For each line below, check for "seat"; give only the total of lines where it occurs.

▶ **DATA SECTION**
::::::::

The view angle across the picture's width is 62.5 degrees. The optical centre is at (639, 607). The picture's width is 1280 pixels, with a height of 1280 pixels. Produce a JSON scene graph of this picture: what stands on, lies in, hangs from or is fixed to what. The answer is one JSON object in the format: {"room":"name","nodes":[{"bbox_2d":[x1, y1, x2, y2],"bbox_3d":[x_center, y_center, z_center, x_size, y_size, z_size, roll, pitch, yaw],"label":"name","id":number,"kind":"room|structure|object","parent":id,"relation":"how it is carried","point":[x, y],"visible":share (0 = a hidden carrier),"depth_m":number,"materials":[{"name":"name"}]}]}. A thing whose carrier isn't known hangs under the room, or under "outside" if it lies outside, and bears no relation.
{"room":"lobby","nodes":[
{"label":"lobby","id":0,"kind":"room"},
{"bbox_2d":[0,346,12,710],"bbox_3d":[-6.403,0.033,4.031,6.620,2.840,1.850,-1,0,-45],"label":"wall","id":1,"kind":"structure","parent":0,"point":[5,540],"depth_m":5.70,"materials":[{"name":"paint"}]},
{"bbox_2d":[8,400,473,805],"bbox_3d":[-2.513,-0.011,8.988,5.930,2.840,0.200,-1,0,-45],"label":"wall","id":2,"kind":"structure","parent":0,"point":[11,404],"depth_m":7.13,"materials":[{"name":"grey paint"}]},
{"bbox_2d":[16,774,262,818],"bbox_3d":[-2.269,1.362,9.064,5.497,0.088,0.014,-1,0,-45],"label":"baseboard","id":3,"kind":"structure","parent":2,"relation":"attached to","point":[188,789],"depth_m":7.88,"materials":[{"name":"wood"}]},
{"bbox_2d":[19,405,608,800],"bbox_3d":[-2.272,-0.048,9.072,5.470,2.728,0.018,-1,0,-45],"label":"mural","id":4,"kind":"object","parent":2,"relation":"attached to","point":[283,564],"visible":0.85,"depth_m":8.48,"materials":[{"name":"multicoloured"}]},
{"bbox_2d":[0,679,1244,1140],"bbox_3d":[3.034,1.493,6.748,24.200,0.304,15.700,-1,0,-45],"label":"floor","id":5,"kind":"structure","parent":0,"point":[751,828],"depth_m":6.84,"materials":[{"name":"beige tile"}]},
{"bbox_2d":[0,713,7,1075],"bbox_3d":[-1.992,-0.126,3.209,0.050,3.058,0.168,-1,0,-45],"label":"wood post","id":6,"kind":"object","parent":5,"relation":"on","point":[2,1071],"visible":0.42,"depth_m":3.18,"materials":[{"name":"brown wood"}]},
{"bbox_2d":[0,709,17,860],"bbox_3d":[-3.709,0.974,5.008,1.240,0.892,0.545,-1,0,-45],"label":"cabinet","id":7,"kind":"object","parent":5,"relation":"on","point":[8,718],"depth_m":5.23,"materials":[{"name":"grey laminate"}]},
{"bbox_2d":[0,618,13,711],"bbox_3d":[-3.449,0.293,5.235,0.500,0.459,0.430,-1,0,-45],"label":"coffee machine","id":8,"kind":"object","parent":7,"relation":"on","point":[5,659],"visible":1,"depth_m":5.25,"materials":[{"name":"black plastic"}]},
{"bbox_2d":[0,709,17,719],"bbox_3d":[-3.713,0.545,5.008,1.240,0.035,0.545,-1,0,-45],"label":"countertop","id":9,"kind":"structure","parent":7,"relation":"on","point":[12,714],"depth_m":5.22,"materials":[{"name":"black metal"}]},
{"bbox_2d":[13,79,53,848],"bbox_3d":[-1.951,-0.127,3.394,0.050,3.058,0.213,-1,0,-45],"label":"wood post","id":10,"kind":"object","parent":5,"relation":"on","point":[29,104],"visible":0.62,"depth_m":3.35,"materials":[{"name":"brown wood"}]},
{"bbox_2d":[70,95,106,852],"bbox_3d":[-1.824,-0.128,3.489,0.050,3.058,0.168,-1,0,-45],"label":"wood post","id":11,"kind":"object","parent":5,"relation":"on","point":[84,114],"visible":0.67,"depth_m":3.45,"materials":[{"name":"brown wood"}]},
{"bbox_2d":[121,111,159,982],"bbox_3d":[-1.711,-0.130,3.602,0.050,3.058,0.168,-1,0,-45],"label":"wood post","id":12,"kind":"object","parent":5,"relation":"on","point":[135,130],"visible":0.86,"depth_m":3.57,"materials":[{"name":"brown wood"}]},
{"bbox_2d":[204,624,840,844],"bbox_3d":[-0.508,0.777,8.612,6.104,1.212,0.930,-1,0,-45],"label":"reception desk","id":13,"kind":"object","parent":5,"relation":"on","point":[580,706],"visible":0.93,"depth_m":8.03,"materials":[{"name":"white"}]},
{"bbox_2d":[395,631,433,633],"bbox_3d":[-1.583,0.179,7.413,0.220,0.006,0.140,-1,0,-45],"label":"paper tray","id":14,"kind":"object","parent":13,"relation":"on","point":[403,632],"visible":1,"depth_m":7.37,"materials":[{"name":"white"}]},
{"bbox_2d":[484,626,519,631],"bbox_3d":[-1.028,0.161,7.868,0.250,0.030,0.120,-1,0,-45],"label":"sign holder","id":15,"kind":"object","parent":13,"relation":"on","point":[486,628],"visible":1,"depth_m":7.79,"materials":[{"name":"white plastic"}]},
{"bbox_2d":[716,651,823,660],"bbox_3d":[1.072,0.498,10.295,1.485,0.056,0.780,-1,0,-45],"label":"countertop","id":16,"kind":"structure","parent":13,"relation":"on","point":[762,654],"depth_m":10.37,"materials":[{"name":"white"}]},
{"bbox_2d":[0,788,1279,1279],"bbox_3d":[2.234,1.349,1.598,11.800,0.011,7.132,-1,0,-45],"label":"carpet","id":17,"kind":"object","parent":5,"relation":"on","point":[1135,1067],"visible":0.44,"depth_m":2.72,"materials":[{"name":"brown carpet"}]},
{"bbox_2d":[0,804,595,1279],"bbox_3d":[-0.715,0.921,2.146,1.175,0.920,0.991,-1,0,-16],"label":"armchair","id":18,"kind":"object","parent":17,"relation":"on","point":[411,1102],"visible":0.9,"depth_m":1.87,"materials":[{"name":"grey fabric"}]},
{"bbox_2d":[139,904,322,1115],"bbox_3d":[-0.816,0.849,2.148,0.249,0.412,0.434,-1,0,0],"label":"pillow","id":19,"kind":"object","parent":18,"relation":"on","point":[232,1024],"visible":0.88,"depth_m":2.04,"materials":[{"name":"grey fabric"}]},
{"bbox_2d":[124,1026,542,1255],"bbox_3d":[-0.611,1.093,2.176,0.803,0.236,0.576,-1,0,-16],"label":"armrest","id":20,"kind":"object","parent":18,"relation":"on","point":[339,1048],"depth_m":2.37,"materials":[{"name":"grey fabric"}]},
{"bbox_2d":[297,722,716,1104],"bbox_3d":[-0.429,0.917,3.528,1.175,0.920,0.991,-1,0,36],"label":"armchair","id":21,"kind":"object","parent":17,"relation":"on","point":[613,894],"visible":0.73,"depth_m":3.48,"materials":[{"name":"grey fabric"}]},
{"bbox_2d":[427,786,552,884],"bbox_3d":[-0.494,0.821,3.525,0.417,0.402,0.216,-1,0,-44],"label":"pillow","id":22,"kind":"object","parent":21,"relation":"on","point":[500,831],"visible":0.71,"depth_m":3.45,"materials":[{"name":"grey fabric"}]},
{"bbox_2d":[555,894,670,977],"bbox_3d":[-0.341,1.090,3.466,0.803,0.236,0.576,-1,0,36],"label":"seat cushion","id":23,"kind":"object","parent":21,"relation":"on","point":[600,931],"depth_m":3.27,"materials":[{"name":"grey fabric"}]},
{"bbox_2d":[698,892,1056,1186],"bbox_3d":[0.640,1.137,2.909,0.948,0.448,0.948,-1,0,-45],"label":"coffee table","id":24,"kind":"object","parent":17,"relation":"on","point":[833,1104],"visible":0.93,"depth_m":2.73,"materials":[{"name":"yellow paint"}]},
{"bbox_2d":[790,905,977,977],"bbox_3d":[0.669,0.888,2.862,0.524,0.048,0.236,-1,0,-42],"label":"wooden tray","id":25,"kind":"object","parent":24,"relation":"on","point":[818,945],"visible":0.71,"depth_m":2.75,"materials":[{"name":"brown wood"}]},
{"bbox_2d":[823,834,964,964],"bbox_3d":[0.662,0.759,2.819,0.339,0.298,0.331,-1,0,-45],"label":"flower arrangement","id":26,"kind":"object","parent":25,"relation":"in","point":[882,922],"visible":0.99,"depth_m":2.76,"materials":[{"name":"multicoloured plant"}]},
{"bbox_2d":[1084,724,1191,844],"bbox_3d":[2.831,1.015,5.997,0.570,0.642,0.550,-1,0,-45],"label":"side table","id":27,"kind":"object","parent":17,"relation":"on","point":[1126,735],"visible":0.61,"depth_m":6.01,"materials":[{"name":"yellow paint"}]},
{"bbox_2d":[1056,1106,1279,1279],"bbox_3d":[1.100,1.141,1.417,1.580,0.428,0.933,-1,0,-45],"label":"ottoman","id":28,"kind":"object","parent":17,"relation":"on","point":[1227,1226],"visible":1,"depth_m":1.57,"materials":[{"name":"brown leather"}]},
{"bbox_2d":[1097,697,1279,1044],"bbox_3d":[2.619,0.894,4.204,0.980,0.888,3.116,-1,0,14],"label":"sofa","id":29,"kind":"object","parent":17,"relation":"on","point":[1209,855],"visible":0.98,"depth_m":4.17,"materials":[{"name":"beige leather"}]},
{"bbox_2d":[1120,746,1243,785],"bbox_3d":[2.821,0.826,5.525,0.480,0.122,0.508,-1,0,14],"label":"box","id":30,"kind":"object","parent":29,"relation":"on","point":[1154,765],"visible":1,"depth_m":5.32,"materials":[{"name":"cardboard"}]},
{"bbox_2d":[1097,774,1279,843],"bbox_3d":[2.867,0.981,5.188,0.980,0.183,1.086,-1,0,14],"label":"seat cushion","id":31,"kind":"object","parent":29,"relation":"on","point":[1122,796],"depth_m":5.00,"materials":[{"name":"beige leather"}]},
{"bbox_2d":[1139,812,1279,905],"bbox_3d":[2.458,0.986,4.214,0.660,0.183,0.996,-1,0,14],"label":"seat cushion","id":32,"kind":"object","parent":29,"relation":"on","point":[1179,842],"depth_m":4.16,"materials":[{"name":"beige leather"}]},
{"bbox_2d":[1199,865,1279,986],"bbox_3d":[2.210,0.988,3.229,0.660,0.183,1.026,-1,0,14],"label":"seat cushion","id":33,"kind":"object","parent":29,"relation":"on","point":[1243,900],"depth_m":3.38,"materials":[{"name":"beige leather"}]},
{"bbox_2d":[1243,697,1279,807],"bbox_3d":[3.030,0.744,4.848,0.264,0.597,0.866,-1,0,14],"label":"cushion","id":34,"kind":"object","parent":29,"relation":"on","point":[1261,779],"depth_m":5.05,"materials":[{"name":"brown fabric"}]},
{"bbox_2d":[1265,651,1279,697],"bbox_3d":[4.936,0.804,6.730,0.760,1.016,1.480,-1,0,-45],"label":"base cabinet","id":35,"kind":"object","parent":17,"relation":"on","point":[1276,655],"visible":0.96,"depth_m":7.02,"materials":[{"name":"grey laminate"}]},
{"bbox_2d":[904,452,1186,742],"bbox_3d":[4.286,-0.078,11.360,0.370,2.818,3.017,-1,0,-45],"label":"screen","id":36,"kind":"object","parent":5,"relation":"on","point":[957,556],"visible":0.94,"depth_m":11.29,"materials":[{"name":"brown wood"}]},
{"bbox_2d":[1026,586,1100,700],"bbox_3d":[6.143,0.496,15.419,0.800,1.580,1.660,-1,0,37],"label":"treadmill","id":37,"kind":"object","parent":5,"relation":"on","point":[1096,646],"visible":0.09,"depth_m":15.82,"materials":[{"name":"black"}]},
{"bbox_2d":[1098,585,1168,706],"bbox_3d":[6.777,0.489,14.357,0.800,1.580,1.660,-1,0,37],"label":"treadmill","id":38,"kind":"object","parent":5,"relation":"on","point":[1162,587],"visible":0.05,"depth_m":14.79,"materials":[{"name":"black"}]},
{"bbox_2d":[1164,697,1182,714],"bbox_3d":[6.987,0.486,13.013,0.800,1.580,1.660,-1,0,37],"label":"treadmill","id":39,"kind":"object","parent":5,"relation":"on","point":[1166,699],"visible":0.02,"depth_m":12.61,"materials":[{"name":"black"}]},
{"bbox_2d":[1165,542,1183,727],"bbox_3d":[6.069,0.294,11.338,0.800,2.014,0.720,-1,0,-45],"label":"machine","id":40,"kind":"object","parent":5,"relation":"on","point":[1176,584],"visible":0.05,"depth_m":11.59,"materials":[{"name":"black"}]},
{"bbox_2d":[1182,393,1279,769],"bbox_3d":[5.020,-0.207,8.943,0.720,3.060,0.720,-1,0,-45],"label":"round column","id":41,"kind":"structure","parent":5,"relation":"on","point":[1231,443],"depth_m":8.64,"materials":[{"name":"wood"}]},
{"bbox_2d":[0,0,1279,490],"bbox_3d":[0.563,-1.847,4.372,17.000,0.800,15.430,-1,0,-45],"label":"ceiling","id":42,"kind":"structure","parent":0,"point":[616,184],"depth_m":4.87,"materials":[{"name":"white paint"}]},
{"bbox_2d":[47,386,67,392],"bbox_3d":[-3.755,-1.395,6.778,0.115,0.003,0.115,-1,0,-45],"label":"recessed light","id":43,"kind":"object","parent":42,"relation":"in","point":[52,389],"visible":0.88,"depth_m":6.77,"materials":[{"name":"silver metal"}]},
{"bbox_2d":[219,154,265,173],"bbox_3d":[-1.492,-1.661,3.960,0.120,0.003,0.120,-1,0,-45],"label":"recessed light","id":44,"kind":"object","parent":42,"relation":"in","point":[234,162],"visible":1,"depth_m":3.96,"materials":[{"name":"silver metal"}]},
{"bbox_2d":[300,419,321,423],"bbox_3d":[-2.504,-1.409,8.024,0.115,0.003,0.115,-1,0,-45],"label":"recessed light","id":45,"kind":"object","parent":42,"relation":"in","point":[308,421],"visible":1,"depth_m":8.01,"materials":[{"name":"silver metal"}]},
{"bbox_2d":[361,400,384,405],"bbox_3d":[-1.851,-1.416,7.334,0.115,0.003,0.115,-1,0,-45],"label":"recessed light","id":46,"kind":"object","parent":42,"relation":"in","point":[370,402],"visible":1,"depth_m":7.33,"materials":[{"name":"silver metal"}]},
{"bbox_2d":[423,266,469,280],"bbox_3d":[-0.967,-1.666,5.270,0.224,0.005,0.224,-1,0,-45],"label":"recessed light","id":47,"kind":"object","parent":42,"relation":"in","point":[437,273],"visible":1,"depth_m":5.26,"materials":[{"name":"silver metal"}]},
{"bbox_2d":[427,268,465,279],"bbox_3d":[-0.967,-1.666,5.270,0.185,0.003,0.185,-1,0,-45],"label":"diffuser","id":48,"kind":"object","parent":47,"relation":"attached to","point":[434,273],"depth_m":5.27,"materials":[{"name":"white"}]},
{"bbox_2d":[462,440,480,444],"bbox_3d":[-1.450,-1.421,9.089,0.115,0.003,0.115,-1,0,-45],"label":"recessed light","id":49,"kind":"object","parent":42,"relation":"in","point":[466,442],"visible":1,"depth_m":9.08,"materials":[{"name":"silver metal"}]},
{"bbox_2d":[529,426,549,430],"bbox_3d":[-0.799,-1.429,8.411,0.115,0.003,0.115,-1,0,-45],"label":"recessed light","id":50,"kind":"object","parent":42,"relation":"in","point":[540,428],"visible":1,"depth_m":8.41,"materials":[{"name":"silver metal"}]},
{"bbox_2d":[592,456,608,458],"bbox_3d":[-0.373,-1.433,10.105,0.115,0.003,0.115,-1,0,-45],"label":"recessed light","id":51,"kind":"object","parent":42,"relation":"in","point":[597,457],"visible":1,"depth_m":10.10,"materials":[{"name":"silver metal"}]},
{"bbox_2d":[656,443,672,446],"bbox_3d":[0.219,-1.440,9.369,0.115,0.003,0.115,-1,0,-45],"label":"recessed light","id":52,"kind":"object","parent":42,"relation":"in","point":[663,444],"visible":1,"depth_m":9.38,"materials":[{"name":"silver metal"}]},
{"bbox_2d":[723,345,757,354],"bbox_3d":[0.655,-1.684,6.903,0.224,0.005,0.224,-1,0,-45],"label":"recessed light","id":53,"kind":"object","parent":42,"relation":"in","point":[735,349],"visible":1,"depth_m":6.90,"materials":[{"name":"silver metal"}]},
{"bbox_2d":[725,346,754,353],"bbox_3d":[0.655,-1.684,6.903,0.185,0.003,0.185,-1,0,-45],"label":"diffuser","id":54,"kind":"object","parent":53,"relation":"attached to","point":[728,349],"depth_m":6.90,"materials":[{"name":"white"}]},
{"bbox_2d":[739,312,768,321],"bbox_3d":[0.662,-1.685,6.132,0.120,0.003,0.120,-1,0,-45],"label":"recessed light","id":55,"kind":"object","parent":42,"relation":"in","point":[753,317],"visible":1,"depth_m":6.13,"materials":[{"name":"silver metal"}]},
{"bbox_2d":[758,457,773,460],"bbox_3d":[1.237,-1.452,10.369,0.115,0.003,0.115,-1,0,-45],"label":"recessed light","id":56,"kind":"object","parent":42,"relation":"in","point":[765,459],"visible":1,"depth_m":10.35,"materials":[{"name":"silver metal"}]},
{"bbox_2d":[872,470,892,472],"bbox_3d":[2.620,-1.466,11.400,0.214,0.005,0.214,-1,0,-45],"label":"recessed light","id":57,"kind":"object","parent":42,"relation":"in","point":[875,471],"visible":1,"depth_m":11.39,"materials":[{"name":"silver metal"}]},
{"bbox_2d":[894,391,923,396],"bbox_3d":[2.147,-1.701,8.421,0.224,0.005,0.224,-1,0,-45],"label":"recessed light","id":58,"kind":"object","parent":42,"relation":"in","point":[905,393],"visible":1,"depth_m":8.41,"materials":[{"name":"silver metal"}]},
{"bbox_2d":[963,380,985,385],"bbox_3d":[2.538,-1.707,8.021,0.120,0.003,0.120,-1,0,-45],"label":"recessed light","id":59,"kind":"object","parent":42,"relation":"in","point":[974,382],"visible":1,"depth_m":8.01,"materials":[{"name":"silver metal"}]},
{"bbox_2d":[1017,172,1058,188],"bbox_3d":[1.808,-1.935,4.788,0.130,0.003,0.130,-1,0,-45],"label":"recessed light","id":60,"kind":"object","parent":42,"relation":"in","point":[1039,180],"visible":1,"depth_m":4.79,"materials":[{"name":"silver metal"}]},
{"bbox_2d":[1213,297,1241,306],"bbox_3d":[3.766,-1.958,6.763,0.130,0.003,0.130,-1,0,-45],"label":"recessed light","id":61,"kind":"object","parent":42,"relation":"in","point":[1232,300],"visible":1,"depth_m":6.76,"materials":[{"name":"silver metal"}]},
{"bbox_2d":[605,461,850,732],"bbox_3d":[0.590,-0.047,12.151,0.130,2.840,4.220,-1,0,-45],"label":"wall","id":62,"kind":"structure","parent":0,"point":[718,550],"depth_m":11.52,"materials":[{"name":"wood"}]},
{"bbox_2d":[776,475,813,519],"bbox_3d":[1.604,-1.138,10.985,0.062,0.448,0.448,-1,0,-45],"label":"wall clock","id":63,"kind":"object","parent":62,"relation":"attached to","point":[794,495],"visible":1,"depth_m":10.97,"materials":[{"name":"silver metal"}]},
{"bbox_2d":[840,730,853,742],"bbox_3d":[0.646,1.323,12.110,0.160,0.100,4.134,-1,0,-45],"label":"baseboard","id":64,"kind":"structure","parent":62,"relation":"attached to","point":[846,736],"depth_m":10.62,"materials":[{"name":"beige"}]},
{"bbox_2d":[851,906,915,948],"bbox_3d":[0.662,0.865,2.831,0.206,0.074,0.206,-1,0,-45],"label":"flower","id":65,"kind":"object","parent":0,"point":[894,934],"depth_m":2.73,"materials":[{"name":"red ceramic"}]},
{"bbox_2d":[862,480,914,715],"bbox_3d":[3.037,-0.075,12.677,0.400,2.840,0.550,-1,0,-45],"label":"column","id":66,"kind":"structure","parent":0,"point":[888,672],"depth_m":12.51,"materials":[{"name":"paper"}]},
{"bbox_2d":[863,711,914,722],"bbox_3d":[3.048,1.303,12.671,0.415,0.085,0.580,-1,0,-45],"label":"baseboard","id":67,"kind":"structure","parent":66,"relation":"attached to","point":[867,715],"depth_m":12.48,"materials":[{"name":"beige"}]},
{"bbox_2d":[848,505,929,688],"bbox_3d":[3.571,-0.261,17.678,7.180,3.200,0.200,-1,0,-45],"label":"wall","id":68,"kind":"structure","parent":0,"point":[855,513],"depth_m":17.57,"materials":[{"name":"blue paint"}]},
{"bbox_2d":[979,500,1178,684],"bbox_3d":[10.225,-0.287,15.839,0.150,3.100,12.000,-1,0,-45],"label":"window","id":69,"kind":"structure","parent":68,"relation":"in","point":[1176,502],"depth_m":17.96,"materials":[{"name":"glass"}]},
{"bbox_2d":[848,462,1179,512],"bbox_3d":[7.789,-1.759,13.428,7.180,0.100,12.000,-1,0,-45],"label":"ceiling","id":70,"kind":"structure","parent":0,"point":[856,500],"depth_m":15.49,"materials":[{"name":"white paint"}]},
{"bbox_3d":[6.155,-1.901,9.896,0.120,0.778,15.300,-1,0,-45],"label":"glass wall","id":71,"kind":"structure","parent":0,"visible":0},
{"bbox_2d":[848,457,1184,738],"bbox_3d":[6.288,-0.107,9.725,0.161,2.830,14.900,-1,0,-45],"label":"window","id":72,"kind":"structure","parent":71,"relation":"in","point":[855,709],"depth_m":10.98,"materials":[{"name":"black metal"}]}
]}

::::::::

▶ **YOUR RESPONSE**
4